Après cette dernière victoire, la noble fugitive, accompagnée de son escorte, cherche à gagner la ville de Faulquemont ; mais une nouvelle bande a traversé la rivière après avoir massacré la malheureuse fiancée du capitaine, qui avait refusé de leur indiquer la direction suivie par les fugitifs. Les cadavres de leurs compagnons leur servent de guide. Élisabeth n’a plus qu’une seule chance de salut, celle de gagner la ville de Faulquemont par la forêt. Elle poursuit sa course à travers les ronces et les épines, et arrive ainsi dans le bois situé au sud de Faulquemont et connu depuis sous le nom du Herrenwald. Là, exténuée de fatigue, d’angoisses et de souffrances, et sur le point de tomber aux mains de ses persécuteurs auxquels elle n’espère plus échapper, Élisabeth offre à Dieu le sacrifice de sa vie et de celle de son enfant.
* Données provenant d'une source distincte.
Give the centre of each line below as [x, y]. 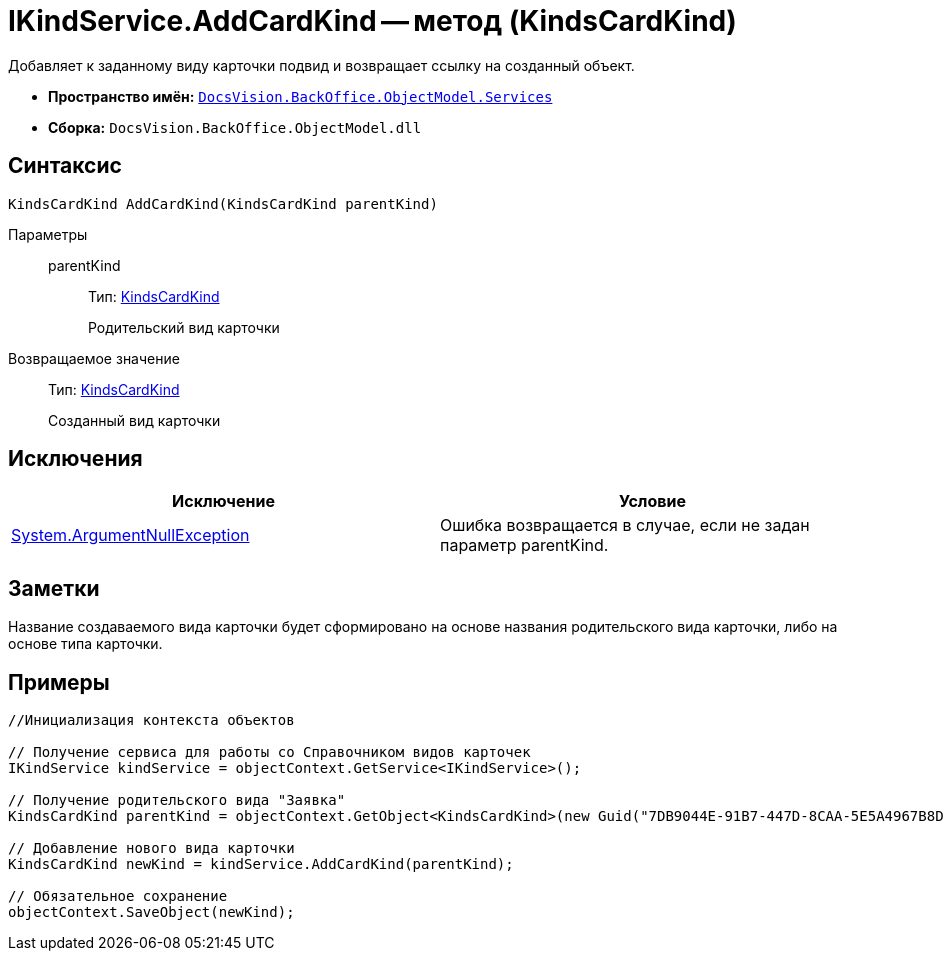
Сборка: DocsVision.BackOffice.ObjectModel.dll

Son fidèle capitaine cherche à ranimer son courage en lui rappelant les dernières paroles de Jean de Créhange : « Qu’Élisabeth ait confiance en Dieu. » Ce souvenir la rappelle à la vie, elle rassemble ses forces et se relevant sur ses genoux elle adresse une fervente prière à la mère des miséricordes, et attend la fin de sa persécution avec une résignation aussi entière que si elle eût été assurée que sa prière a été exaucée. Tandis que la dame de Créhange, n’ayant plus de secours à espérer des hommes, cherche à se rendre le ciel propice, ses compagnons, abrités sous un vieux chêne et cachés à la vue de leurs persécuteurs par quelques arbrisseaux touffus, entendent le bruit des armes, les imprécations sauvages des bandits et les aboiements des limiers du château lâchés à leur poursuite. Mais bientôt tout bruit cesse autour d’eux, les Hussites ont abandonné cette partie de la forêt, ils continuent encore à battre infructueusement le bois en tous sens, lorsque, frappés d’une terreur panique, ils jettent leurs armes et s’enfuient dans toutes les directions en disant que, par une vertu magique, la dame de Créhange a été enlevée dans les airs ou cachée dans les entrailles de la terre.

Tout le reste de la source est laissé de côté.